The Raiders may not quite sit in the ‘elite four’ of Penrith, Melbourne, Souths and the Roosters as far as premiership credentials are concerned, but it’s not difficult to make an argument for Ricky Stuart’s side to be there when the whips are cracking at the business end of the season.

Canberra’s only loss this season came against the Warriors on a day where Stuart lost troops left, right and centre – and only Roger Tuivasa-Sheck’s desperate hand robbed them of a miracle win on the buzzer in the nation’s capital.

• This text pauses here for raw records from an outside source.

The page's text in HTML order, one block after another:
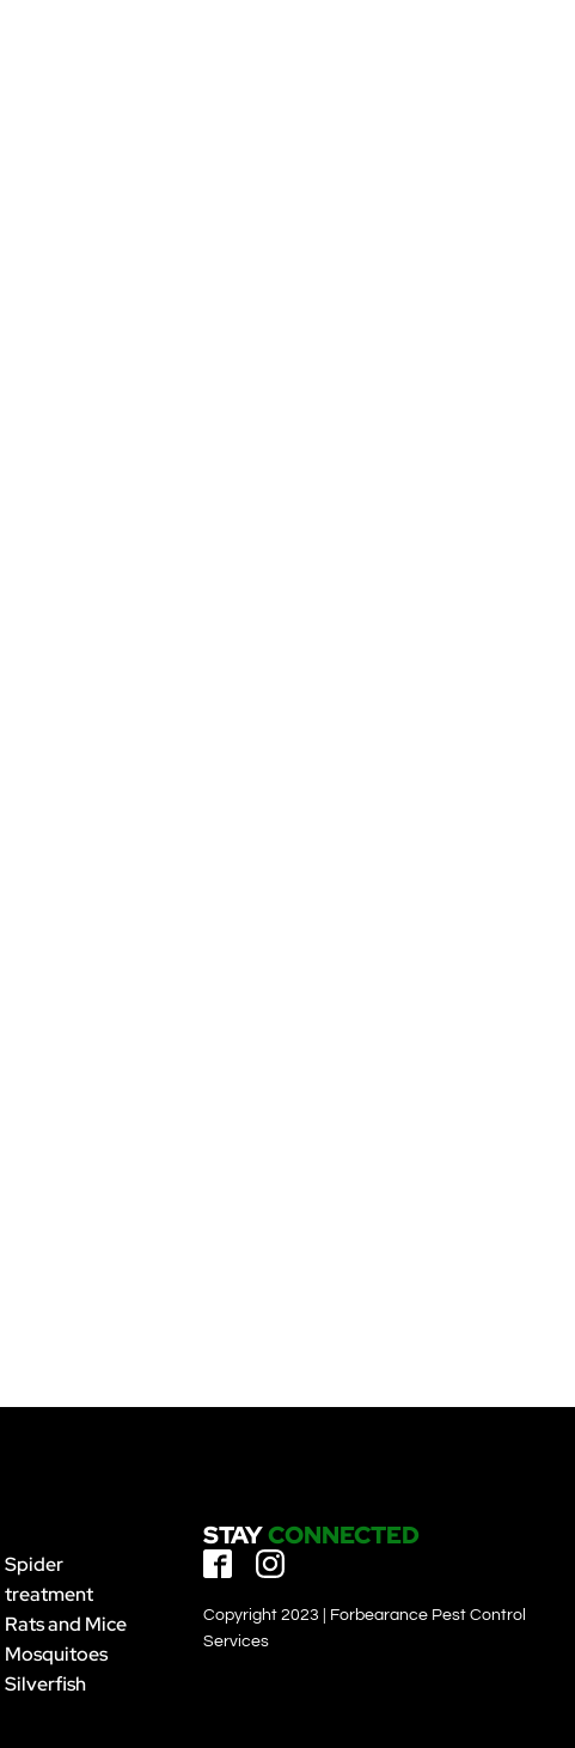
Spider
treatment
Rats and Mice
Mosquitoes
Silverfish
STAYCONNECTED
Copyright 2023 | Forbearance Pest Control
Services
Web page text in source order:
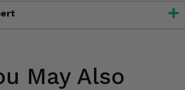
May Also
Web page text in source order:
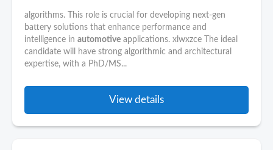
algorithms. This role is crucial for developing next-gen
battery solutions that enhance performance and
intelligence in automotive applications. xlwxzce The ideal
candidate will have strong algorithmic and architectural
expertise, with a PhD/MS...
View details
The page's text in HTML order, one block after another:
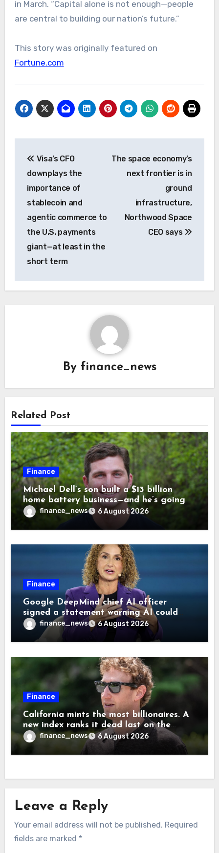
in March. “Capital alone is not enough—people
are central to building our nation’s future.”
This story was originally featured on
Fortune.com
navigation
Visa’s CFO
downplays the
importance of
stablecoin and
agentic commerce to
the U.S. payments
giant—at least in the
short term
The space economy’s
next frontier is in
ground
infrastructure,
Northwood Space
CEO says
By finance_news
Related Post
Finance
Michael Dell’s son built a $13 billion
home battery business—and he’s going
on 30 years old
finance_news 6 August 2026
Finance
Google DeepMind chief AI officer
signed a statement warning AI could
cause human extinction—she says odds
are ‘not zero’ but disagrees with Elon
Musk
finance_news 6 August 2026
Finance
California mints the most billionaires. A
new index ranks it dead last on the
freedom to give to charity
finance_news 6 August 2026
Leave a Reply
Your email address will not be published. Required
fields are marked *

But for me there is a stark difference between where Penrith and Canberra sit as footy teams and as premiership contenders this year.
At the Panthers, winning has become a habit. This side expects to win, and it shows in the incredible confidence they display week in, week out – led by an energetic playing group that is primarily made up of local products who did very little but win during their time in the club’s junior systems. There is a comfortability in watching Penrith these days – you just feel they’ll get the job done and like Melbourne, are unlikely to surrender a lead when they get it.

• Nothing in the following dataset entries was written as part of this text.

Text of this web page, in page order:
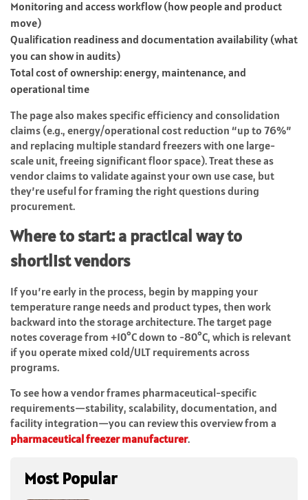
Monitoring and access workflow (how people and product
move)
Qualification readiness and documentation availability (what
you can show in audits)
Total cost of ownership: energy, maintenance, and
operational time
The page also makes specific efficiency and consolidation
claims (e.g., energy/operational cost reduction “up to 76%”
and replacing multiple standard freezers with one large-
scale unit, freeing significant floor space). Treat these as
vendor claims to validate against your own use case, but
they’re useful for framing the right questions during
procurement.
Where to start: a practical way to
shortlist vendors
If you’re early in the process, begin by mapping your
temperature range needs and product types, then work
backward into the storage architecture. The target page
notes coverage from +10°C down to -80°C, which is relevant
if you operate mixed cold/ULT requirements across
programs.
To see how a vendor frames pharmaceutical-specific
requirements—stability, scalability, documentation, and
facility integration—you can review this overview from a
pharmaceutical freezer manufacturer.
Most Popular
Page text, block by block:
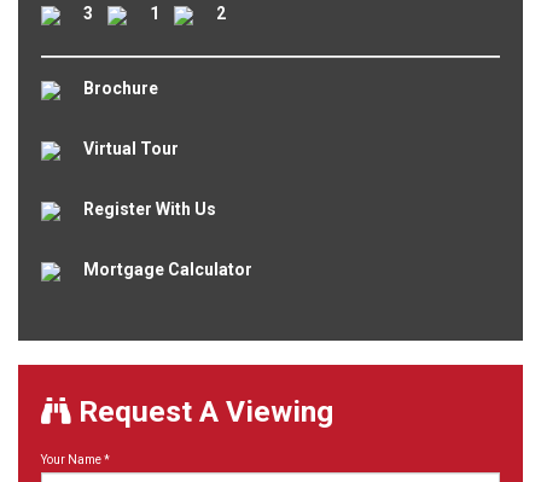
3 1 2
Brochure
Virtual Tour
Register With Us
Mortgage Calculator
Request A Viewing
Your Name*
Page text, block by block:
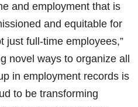
and employment that is
and equitable for
just full-time employees,”
novel ways to organize all
in employment records is
to be transforming
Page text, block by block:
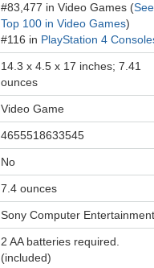
#83,477 in Video Games (See
Top 100 in Video Games)
#116 in PlayStation 4
14.3 x 4.5 x 17 inches; 7.41
ounces
Video Game
4655518633545
No
7.4 ounces
Sony Computer Entertainment
2 AA batteries required.
(included)

Charlie Staines scores for Penrith against Melbourne. Photo: Megan Dunn.

Canberra to me still look like a side that makes winning difficult. Against the Tigers in Round 1 they had to come from behind to eventually post a win, while their victories against Cronulla and Gold Coast were a lot harder than they needed to be. That loss to the Warriors – albeit with injury as an obvious excuse – came despite the side having a handy lead mid-way through the second half. There’s just something about Canberra you can’t trust – they make it hard for themselves, and it impacts their ability to really solidify where they sit in the competition.

As a team on paper, however, Canberra boast plenty of talent. The likes of Charnze Nicoll-Klokstad, Jordan Rapana and Jack Wighton have the ability to create tries out of nothing, and combined with a strong forward pack it’s why the Raiders can often pile on points quickly, pouncing on momentum and strangling other sides of possession.

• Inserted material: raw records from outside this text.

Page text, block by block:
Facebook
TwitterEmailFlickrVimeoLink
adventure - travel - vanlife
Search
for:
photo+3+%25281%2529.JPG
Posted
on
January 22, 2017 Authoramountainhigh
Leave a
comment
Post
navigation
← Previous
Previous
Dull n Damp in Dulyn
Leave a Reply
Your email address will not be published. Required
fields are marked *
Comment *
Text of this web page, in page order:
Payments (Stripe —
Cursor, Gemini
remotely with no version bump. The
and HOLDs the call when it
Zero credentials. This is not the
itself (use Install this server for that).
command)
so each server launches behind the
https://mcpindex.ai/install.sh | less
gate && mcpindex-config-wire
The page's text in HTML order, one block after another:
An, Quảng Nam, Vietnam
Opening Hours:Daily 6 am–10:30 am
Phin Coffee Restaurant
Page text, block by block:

It’s that forward battle that really highlights this game on Friday night.

The likes of Josh Papalii and Ryan Sutton up against Moses Leota and James Fisher-Harris, and the enticing match-up of a returning Joseph Tapine and Isaah Yeo open this game up to be a real fight in the middle.

Nathan Cleary was strong against the Sea Eagles. Photo: NRL Images.

Any side’s game plan will focus on exposing a weakness in the opposition and while Penrith offer few hints to cracking their winning formula at present, the fact that 50 per cent of the Panthers’ spine is unavailable does open up some opportunities for Canberra.

Ivan Cleary has done well to patch the losses of Api Koroisau and Dylan Edwards for now, but Canberra will certainly be looking to expose those perceived weaknesses in Penrith’s armour, particularly when it comes to Stephen Crichton’s positional play at fullback.

I’m expecting a real tough tussle in the first half, but Penrith should be able to get the job done in the end – habits are bad to break.

Tip: Panthers by 8.

Penrith and Canberra play at BlueBet Stadium on Friday, April 9 at 7.55pm.